> _Information given_
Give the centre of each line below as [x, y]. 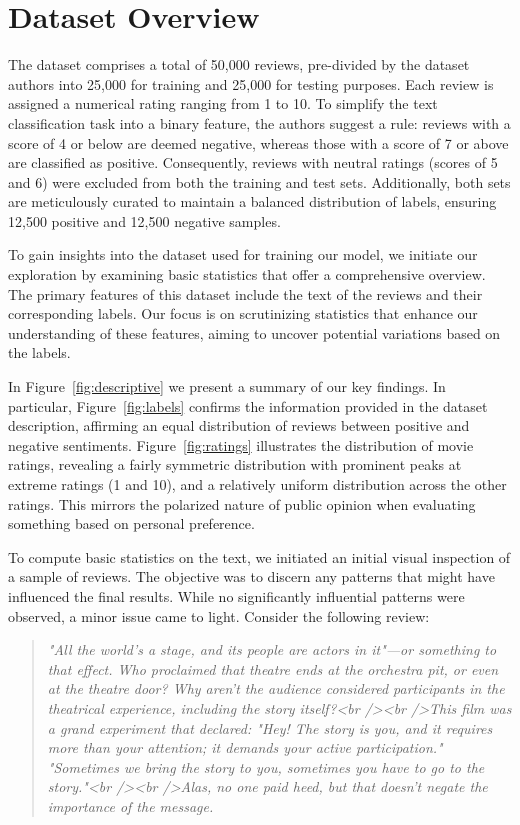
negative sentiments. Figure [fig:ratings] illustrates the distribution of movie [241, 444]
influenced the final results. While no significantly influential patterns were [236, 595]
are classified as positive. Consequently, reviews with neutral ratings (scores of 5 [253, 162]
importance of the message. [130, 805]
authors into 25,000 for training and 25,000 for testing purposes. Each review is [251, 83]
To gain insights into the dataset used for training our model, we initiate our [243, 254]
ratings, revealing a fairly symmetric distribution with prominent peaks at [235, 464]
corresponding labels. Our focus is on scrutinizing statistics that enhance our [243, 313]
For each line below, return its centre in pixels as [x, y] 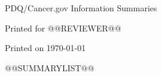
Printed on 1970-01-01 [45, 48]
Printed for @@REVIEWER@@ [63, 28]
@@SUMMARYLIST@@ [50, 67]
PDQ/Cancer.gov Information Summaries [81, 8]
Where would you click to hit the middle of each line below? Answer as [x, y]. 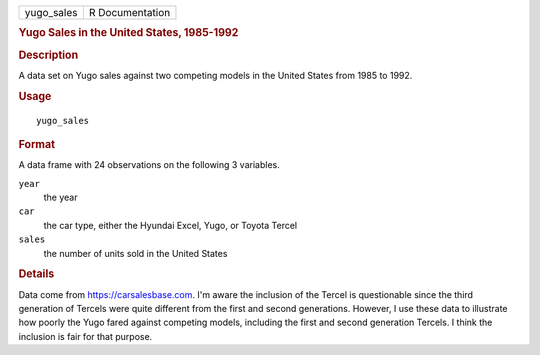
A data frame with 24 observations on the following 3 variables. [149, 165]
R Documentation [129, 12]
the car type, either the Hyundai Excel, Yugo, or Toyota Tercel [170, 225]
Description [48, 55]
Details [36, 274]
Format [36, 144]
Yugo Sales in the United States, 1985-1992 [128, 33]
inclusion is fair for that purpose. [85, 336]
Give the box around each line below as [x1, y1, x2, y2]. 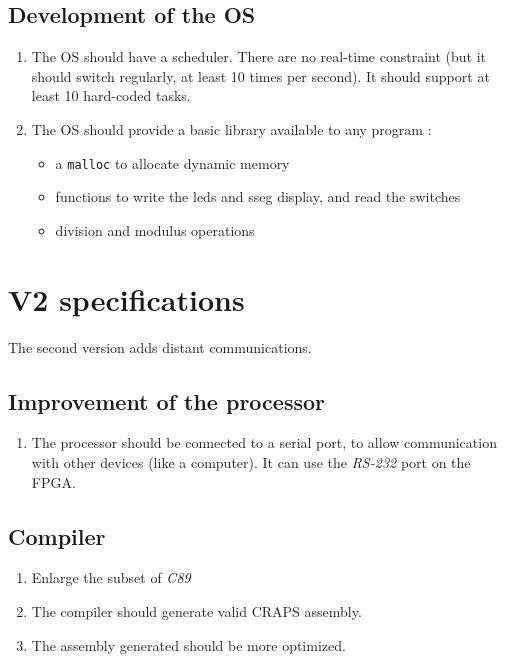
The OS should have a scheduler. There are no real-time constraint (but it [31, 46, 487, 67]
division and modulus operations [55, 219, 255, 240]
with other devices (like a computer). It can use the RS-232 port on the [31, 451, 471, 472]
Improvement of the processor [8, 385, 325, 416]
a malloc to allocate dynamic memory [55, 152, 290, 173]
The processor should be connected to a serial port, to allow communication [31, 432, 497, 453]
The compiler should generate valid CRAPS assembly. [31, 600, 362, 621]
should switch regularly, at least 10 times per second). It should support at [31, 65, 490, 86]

...

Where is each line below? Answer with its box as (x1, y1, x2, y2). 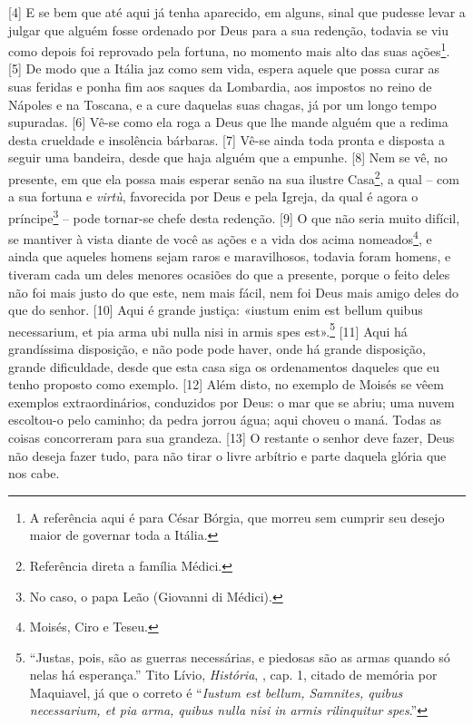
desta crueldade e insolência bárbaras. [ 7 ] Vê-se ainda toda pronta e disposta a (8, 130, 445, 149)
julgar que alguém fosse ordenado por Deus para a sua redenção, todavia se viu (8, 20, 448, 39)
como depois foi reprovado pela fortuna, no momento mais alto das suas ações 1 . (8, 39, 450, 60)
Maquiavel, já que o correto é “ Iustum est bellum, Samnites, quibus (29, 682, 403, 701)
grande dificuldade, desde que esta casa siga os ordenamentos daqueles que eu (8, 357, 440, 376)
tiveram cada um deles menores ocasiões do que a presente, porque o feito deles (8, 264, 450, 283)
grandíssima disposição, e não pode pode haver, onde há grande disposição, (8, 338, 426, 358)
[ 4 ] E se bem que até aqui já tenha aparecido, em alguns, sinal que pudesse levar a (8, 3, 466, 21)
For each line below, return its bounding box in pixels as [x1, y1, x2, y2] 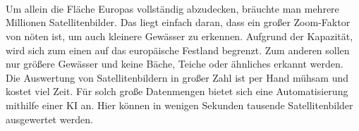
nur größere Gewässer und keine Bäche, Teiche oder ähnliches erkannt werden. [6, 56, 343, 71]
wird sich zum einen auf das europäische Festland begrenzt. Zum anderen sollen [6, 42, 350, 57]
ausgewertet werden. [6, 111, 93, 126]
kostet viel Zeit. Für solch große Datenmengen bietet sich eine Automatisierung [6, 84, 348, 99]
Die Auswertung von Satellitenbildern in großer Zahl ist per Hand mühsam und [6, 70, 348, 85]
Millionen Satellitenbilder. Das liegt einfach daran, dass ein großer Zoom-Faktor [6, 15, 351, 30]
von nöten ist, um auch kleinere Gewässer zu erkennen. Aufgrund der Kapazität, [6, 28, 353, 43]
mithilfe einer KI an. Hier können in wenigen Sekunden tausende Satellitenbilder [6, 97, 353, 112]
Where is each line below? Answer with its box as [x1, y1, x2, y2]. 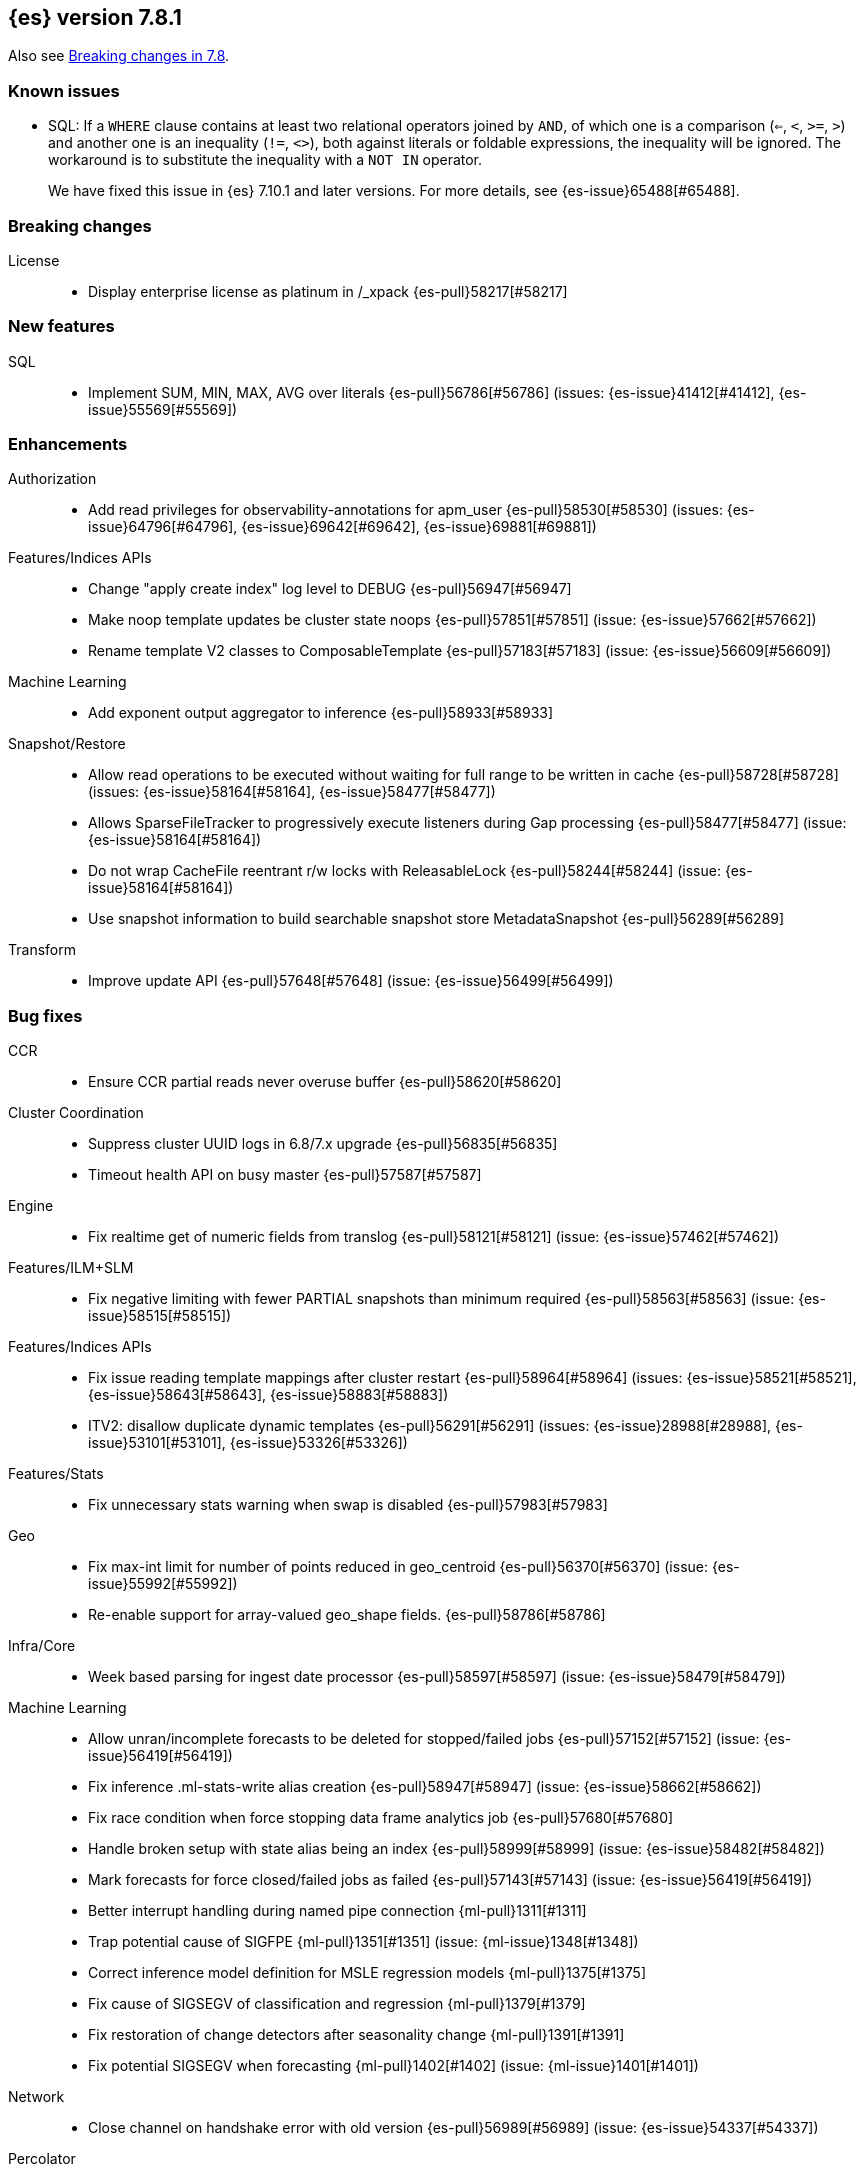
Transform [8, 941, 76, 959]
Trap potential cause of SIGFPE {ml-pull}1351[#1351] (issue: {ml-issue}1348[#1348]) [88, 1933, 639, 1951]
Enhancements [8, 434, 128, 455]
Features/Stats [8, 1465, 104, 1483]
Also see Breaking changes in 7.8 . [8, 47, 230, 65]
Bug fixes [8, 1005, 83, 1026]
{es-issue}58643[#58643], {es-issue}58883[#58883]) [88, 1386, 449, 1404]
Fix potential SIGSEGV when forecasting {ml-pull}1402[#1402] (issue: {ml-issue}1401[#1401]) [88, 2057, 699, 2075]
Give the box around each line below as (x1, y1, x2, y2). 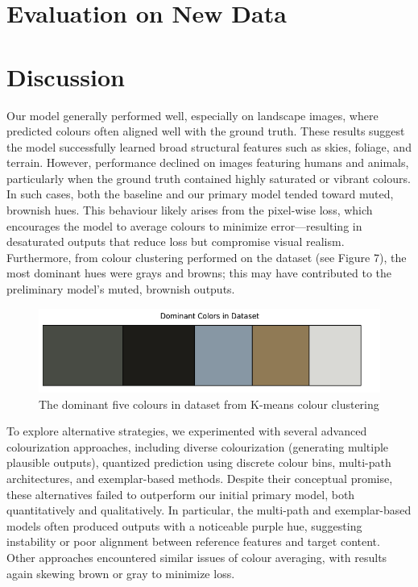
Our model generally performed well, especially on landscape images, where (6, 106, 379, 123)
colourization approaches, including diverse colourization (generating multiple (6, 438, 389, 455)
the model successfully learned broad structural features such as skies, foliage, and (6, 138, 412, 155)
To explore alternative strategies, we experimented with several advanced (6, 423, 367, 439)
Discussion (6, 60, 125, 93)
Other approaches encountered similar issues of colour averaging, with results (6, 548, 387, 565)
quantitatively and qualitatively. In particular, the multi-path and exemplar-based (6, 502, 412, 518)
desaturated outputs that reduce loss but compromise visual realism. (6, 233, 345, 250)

...

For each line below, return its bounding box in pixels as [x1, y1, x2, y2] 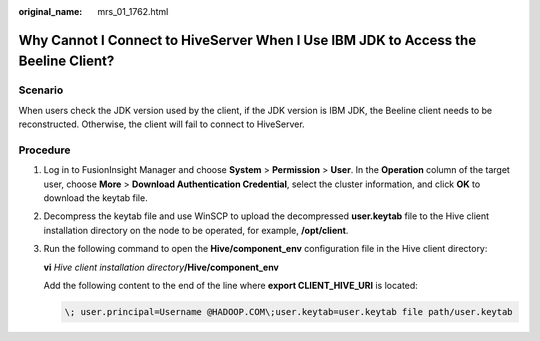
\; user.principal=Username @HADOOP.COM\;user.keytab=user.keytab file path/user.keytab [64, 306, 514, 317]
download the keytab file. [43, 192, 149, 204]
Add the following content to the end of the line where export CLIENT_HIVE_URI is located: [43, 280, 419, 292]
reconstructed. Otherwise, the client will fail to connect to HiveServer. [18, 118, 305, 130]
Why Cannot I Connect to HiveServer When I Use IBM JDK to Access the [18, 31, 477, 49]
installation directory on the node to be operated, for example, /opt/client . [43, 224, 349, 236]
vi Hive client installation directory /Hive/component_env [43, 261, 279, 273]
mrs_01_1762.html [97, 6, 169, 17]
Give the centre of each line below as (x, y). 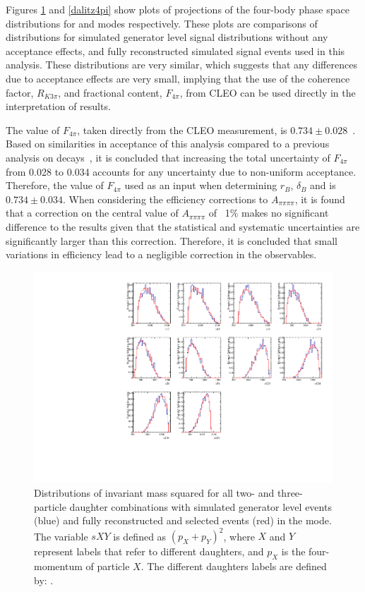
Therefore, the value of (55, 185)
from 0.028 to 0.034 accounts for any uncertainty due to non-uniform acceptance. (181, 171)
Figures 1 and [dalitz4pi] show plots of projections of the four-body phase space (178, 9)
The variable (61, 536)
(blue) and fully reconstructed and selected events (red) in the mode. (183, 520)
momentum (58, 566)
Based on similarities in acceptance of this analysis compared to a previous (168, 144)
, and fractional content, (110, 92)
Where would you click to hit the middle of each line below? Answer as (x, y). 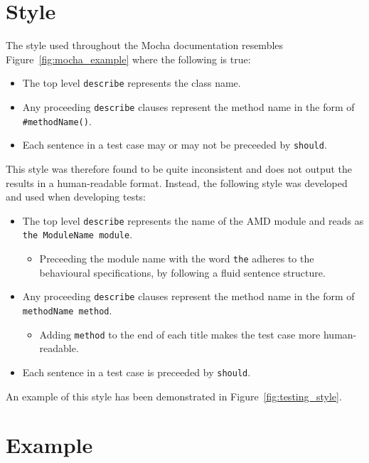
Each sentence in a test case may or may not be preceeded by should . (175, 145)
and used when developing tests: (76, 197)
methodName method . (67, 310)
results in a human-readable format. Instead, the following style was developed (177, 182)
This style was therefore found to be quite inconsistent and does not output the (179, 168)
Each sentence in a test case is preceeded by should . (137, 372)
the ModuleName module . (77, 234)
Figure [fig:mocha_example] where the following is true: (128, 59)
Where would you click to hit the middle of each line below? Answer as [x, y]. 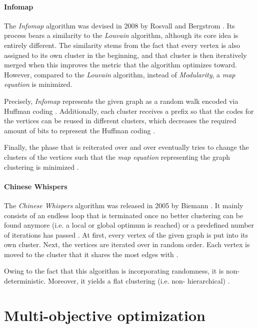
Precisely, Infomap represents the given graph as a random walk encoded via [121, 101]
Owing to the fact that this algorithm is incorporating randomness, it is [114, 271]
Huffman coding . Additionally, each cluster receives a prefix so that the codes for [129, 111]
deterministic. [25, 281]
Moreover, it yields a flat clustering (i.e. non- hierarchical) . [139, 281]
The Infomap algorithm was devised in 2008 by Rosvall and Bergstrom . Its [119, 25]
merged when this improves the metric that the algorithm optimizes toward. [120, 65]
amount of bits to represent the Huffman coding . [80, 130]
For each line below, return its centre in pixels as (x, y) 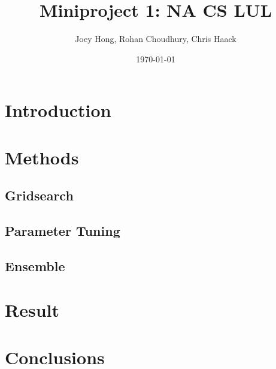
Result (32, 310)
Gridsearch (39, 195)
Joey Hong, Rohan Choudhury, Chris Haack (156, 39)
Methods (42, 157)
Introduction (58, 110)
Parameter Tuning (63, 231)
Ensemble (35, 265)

> _Directions_
Start at the line above containing "Give the centre of each line below as [x, y]." and stop at the line containing "below as [x1, y1, x2, y2].": print those lines and everything between them exactly, but not the pictures.

> _Exercise result_
Give the centre of each line below as [x, y]. 
negative sentiments. Figure [fig:ratings] illustrates the distribution of movie [241, 444]
influenced the final results. While no significantly influential patterns were [236, 595]
are classified as positive. Consequently, reviews with neutral ratings (scores of 5 [253, 162]
importance of the message. [130, 805]
authors into 25,000 for training and 25,000 for testing purposes. Each review is [251, 83]
To gain insights into the dataset used for training our model, we initiate our [243, 254]
ratings, revealing a fairly symmetric distribution with prominent peaks at [235, 464]
corresponding labels. Our focus is on scrutinizing statistics that enhance our [243, 313]
For each line below, return its centre in pixels as [x, y] 
Printed on 1970-01-01 [45, 48]
Printed for @@REVIEWER@@ [63, 28]
@@SUMMARYLIST@@ [50, 67]
PDQ/Cancer.gov Information Summaries [81, 8]
Where would you click to hit the middle of each line below? Answer as [x, y]. 
A data frame with 24 observations on the following 3 variables. [149, 165]
R Documentation [129, 12]
the car type, either the Hyundai Excel, Yugo, or Toyota Tercel [170, 225]
Description [48, 55]
Details [36, 274]
Format [36, 144]
Yugo Sales in the United States, 1985-1992 [128, 33]
inclusion is fair for that purpose. [85, 336]
Give the box around each line below as [x1, y1, x2, y2]. 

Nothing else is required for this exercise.